I’m sorry that you have been having struggles with your family life and father. I don’t have all the context for it, but it sounds like its not a great situation. If you would like to share more about that, please feel free to do so.

As for your RP stuff, I’m not sure what type of RP you are participating in, but I think it would be important to try to find solid friendships/relationships outside of an RP setting. The only RP things I am familiar with, are the ones in games like GTA/Garrys Mod, and I think that in the end, to a lot of people, these are just games. So I never really expect any situations from them to lead to anything long lasting. I think that if a friendship is formed through the situations that these friendships can lead to a longer lasting experience.

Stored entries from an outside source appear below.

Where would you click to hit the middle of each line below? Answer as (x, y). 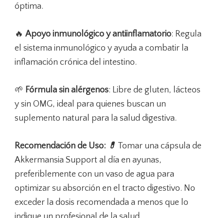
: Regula (186, 34)
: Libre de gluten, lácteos (154, 90)
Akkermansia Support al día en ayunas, (88, 160)
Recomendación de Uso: (61, 146)
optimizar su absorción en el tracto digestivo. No (105, 188)
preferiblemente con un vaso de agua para (94, 174)
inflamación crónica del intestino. (76, 62)
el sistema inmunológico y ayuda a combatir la (101, 48)
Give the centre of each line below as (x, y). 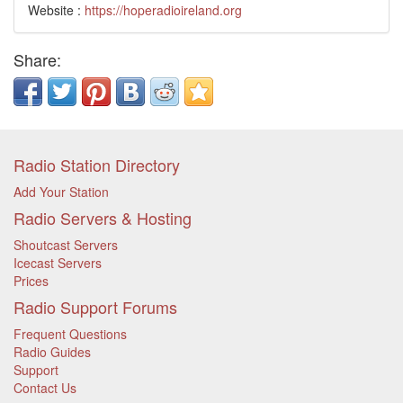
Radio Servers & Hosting (103, 218)
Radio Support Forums (95, 307)
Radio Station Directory (97, 165)
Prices (31, 281)
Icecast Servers (58, 263)
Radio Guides (52, 352)
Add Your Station (61, 192)
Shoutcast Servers (66, 245)
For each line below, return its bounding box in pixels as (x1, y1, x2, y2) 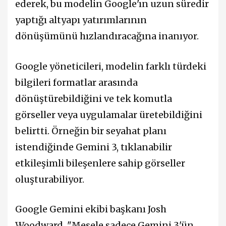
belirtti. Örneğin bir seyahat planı (15, 125, 166, 137)
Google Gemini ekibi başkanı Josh (15, 203, 166, 215)
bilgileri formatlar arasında (15, 76, 138, 88)
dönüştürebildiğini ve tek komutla (15, 92, 172, 104)
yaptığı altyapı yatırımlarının (15, 14, 147, 26)
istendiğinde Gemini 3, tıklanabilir (15, 141, 172, 153)
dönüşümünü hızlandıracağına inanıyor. (15, 30, 199, 42)
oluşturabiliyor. (15, 173, 84, 185)
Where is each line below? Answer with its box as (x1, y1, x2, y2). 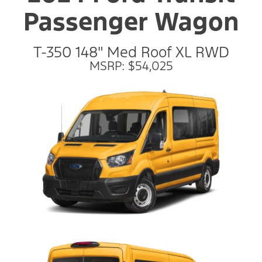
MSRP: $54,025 (89, 58, 173, 74)
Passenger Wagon (23, 6, 239, 38)
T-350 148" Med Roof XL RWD (33, 43, 229, 62)
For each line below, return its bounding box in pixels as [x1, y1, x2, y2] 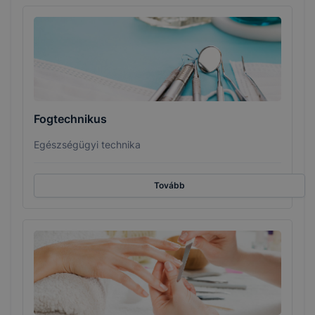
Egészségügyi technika [34, 139, 141, 151]
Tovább [154, 180, 185, 191]
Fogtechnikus [34, 112, 107, 127]
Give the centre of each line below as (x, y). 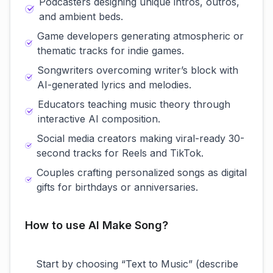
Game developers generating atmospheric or (140, 36)
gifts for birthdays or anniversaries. (118, 187)
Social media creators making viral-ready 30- (141, 138)
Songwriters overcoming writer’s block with (137, 70)
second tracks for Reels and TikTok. (120, 153)
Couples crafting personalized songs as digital (142, 172)
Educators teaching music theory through (134, 104)
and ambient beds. (81, 16)
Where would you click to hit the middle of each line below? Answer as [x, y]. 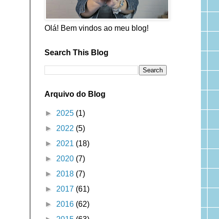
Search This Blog [76, 52]
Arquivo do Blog [75, 94]
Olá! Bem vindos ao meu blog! [96, 28]
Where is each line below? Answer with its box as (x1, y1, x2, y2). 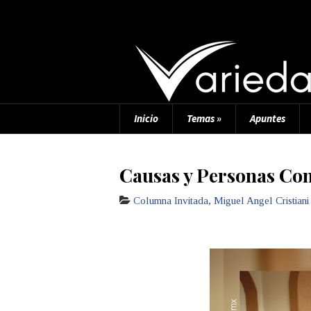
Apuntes (250, 112, 285, 125)
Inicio (134, 112, 158, 125)
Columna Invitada (133, 195, 208, 206)
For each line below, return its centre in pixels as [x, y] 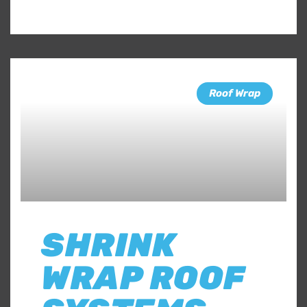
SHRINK [108, 245]
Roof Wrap [235, 93]
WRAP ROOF [143, 278]
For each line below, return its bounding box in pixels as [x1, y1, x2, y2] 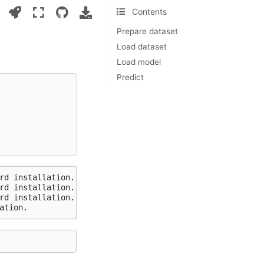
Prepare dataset [116, 27, 178, 36]
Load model [116, 57, 161, 67]
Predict [116, 72, 144, 82]
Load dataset [116, 42, 167, 51]
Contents [129, 6, 169, 16]
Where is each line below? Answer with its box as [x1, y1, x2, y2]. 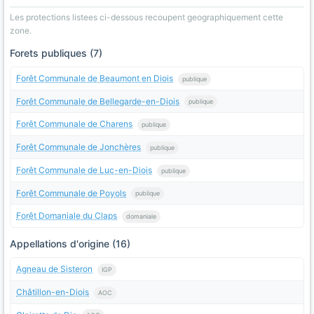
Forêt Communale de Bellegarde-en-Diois [16, 95, 179, 107]
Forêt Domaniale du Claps [16, 210, 117, 221]
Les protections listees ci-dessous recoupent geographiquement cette [10, 12, 283, 22]
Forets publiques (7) [10, 47, 102, 59]
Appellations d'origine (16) [10, 238, 130, 250]
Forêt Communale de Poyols [16, 187, 126, 198]
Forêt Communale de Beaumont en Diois [16, 73, 173, 83]
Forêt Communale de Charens [16, 118, 132, 130]
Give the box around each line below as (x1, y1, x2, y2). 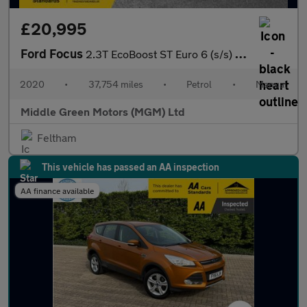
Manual (255, 78, 287, 90)
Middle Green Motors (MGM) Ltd (21, 105, 185, 118)
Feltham (37, 131, 76, 144)
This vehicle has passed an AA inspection (42, 161, 219, 173)
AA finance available (21, 186, 94, 195)
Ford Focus (21, 46, 86, 61)
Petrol (186, 78, 212, 90)
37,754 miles (88, 78, 143, 90)
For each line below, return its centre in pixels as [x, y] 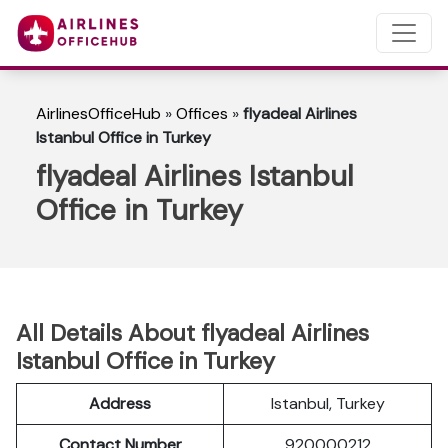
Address [120, 403]
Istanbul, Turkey [327, 403]
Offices [202, 113]
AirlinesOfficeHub [98, 113]
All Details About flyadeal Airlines [192, 333]
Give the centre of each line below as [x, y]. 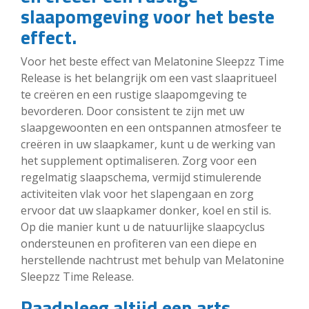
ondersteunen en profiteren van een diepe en [139, 243]
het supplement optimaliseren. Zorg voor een [139, 160]
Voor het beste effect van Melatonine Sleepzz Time [152, 61]
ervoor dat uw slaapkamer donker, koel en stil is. [146, 210]
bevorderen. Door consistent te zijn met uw [132, 111]
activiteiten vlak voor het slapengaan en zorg [137, 193]
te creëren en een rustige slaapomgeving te [134, 94]
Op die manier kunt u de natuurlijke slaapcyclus [143, 227]
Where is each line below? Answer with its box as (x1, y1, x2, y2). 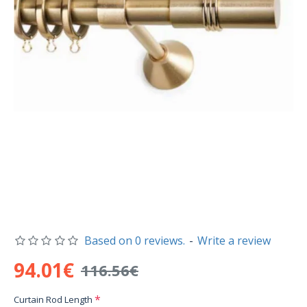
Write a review (197, 233, 271, 248)
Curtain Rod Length (14, 293, 93, 306)
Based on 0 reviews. (84, 233, 185, 248)
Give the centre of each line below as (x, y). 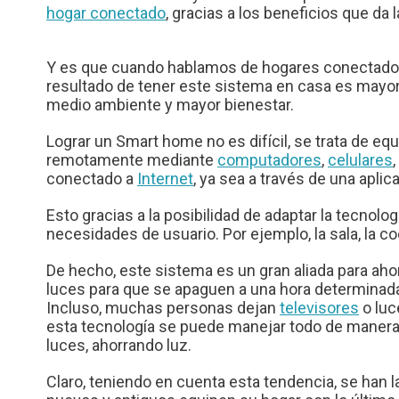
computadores (269, 160)
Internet (165, 179)
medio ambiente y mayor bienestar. (170, 105)
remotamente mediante (132, 160)
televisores (319, 308)
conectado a (92, 179)
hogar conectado (106, 13)
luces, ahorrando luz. (119, 346)
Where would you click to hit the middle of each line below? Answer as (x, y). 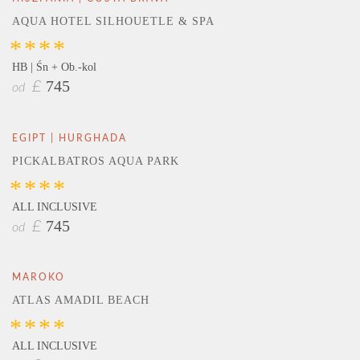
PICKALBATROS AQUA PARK (96, 161)
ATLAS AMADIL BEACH (81, 300)
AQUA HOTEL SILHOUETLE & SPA (113, 22)
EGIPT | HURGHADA (70, 138)
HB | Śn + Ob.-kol (54, 67)
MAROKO (39, 277)
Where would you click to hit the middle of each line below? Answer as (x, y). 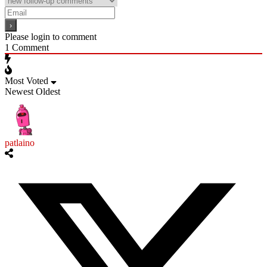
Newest (19, 91)
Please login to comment (51, 36)
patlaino (20, 142)
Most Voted (27, 80)
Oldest (48, 91)
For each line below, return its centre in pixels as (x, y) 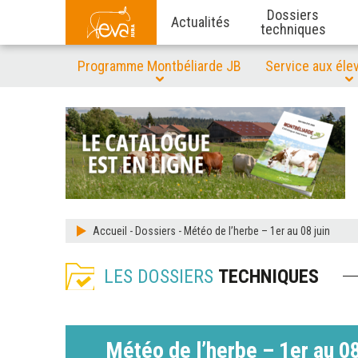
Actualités (200, 22)
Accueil (110, 231)
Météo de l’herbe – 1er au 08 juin (257, 231)
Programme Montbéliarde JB (159, 66)
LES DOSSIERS (161, 276)

Where you continue to game with them in the future, but the RP scenarios themselves I often feel are temporary and short lived. As they are more of someone’s hobby, not something they are taking deeply serious and personal. Although for others it may be. So I would be careful investing too much of my emotions into a situation that could be, in the end, a very temporary one. When your RP interests are not going the way you would like. Do you have other interests you could fall back on, outside of the RP?

Hey Okami,

Thank you so much for reaching out here. It sounds like you’ve been experiencing quite a lot of frustration and disappointment lately. I’m sorry that this has been happening, especially as it is connected to both people you appreciate, and to a hobby/passion that fuels your heart. When you feel so invested into something, and when relationship feel so very meaningful to you, almost as if they were completing you, it’s really hard to not feel hurt or betrayed somehow. It’s like you have these expectations set but they can’t be met because of factors that are out of your control. It is almost like there is this fire in you that knows what to do and how, but you are prevented from the possibility of even trying, because it can’t be done with the people that matter to you. Yes… that is terribly frustrating! It’s understandable to feel the way you do.

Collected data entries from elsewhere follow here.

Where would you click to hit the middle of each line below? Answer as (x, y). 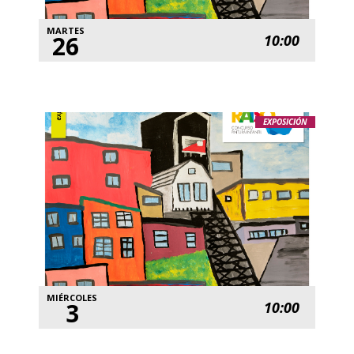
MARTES (66, 31)
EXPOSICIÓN (285, 122)
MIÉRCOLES (72, 298)
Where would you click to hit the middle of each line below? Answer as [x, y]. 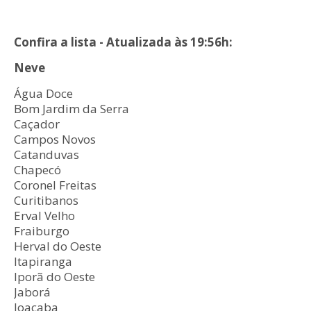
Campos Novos [55, 140]
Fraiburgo [42, 231]
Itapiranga [43, 262]
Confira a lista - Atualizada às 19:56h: [123, 42]
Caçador [37, 124]
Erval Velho [44, 216]
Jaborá [32, 292]
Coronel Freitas [55, 185]
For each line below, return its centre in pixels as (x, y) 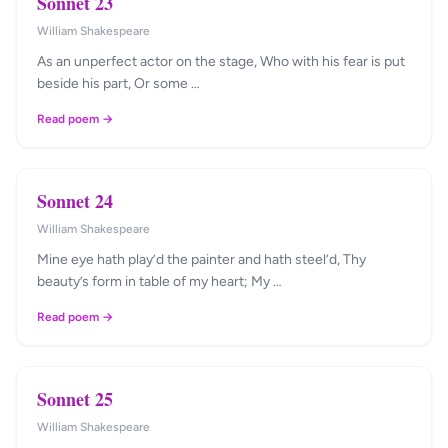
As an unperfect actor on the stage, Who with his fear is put (221, 61)
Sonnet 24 (75, 201)
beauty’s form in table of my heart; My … (159, 281)
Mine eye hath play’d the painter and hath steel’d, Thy (201, 259)
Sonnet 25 (75, 399)
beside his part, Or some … (118, 83)
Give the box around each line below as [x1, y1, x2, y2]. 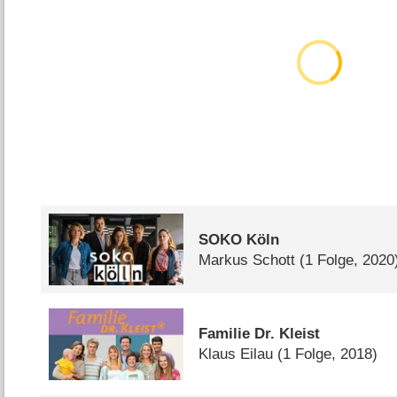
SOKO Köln [198, 230, 280, 248]
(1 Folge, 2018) [277, 346, 378, 363]
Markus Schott [198, 251, 296, 269]
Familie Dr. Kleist [198, 325, 321, 343]
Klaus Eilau [198, 346, 274, 363]
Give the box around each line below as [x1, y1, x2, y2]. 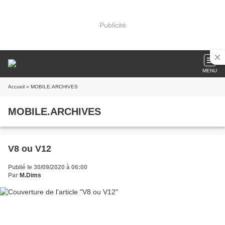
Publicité [99, 21, 126, 29]
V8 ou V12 [8, 144, 51, 154]
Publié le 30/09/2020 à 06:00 [8, 164, 87, 171]
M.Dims [20, 172, 41, 179]
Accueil [8, 84, 25, 89]
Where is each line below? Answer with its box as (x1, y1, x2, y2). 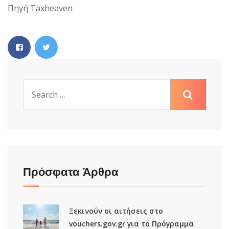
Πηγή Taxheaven (8, 2, 73, 14)
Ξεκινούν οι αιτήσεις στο (69, 205, 163, 216)
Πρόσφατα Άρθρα (23, 165, 119, 179)
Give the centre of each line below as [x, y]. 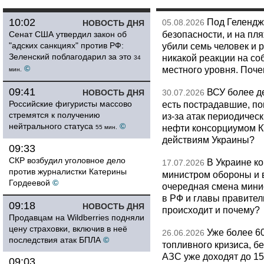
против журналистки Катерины [68, 171]
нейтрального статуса [51, 126]
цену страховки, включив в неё [68, 229]
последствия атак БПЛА [55, 240]
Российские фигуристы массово [70, 104]
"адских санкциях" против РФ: [66, 45]
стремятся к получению [55, 115]
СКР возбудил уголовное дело [67, 160]
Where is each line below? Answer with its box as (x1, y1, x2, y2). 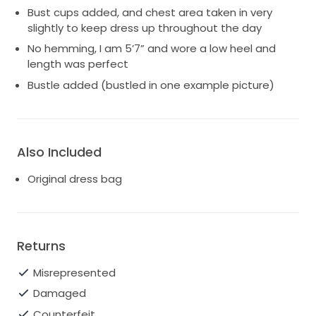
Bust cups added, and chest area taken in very (28, 4, 272, 20)
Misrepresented (32, 265, 116, 280)
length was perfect (28, 56, 128, 72)
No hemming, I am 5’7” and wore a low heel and (28, 41, 276, 56)
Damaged (32, 286, 86, 301)
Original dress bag (28, 171, 122, 186)
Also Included (17, 142, 102, 161)
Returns (17, 236, 66, 255)

On their end, it sounds like your rp friends are prioritizing other things in their life, or other relationships, which is absolutely okay too. Somehow, it doesn’t indicate anything about you, or of the quality of your relationships together. They have the right to decide for themselves what they want to do or not, when, and with who.

I hope that, somehow, this struggle and frustration can be turned into an opportunity to let go of the things you cannot control, and to embrace your passion for RP regardless. It may not be with the “right” people at first, but who knows there may be some cool people to meet out there too?